El tacto es un sentido múltiple. Es decir, por un lado sientes el tacto de la otra persona, por otro, las reacciones de tu propia piel con su contacto  y, por último -aunque todo al mismo tiempo- la sensación de la fusión de ambos tactos. Me sorprendió tu delicadeza. Quizás la falta de costumbre, pero sentía cada uno de tus roces como una leve caricia que me recorría todo el cuerpo. Tu piel se me antojaba suave, firme, sugerente, sensual… La mía se estremecía con cada movimiento.

Nuestro primer contacto estuvo marcado por el tacto. Primero, un ligero acercamiento. Después, tus manos se posaron sobre mis hombros. Pensé que eran cálidas y me mantuve expectante, esperando el siguiente paso. Estaba un poco tensa, pero aún así, me gustaba sentirlas. Es curioso comprobar cómo percibir el leve roce de la yema de tus dedos sobre mi piel me llenaba de sensaciones. Sin prisas.

Después llegaron tus labios.
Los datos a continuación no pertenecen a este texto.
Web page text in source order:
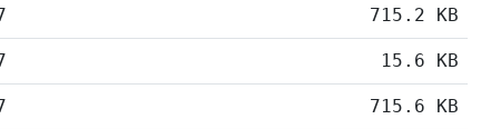
715.2 KB
15.6 KB
715.6 KB
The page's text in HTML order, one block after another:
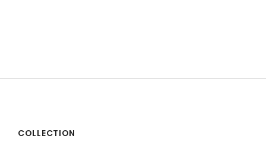
COLLECTION
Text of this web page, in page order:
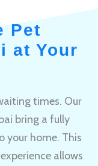
Pet
at Your
times. Our
bring a fully
your home. This
allows

Mucho más suaves aún que tus manos. Los esperaba distintos, más rudos y resultaron sutiles y humectantes. Me dejé llevar por un mundo lleno de sensaciones. Me gustó tocarte, me hubiera pasado así horas, sin preocuparme del tiempo ni de obligaciones. Mis labios sobre tu cuello, tan sugerente…
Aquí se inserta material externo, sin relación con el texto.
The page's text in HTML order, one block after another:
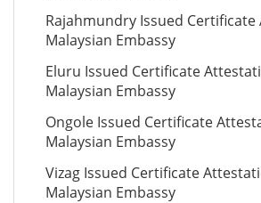
Rajahmundry Issued
Malaysian Embassy
Eluru Issued Certificate
Malaysian Embassy
Ongole Issued Certificate
Malaysian Embassy
Vizag Issued Certificate
Malaysian Embassy
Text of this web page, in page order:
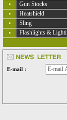
Gun Stocks
Heatshield
Sling
Flashlights &
E-mail :
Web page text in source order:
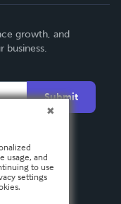
growth, and
business.
Submit
usage, and
to use
settings
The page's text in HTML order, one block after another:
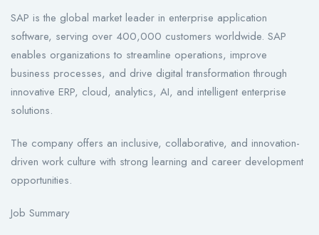
SAP is the global market leader in enterprise application
software, serving over 400,000 customers worldwide. SAP
enables organizations to streamline operations, improve
business processes, and drive digital transformation through
innovative ERP, cloud, analytics, AI, and intelligent enterprise
solutions.
The company offers an inclusive, collaborative, and innovation-
driven work culture with strong learning and career development
opportunities.
Job Summary
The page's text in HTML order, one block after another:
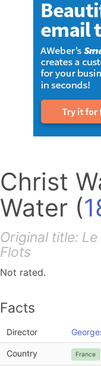
Christ
Water (
Original title:
Flots
Not rated.
Facts
Director
Country France

Sólo recordar lo que me provocó tu cuerpo me remonta una noche en blanco en mi vida…Te fuíste dejándome el tacto de tu cara sobre la mía. Ligeramente áspera y al mismo tiempo suave, como todo en tí. Difícil mantener la calma con tanto estímulo.

Olor

Me desperté con su aroma impregnado en mi cuerpo. Cuando fui consciente de ello, me di cuenta de que estaba sonriendo. Me quedé en el sofá disfrutando de su olor mientras hacía un excitante repaso por la noche anterior. Me encantó.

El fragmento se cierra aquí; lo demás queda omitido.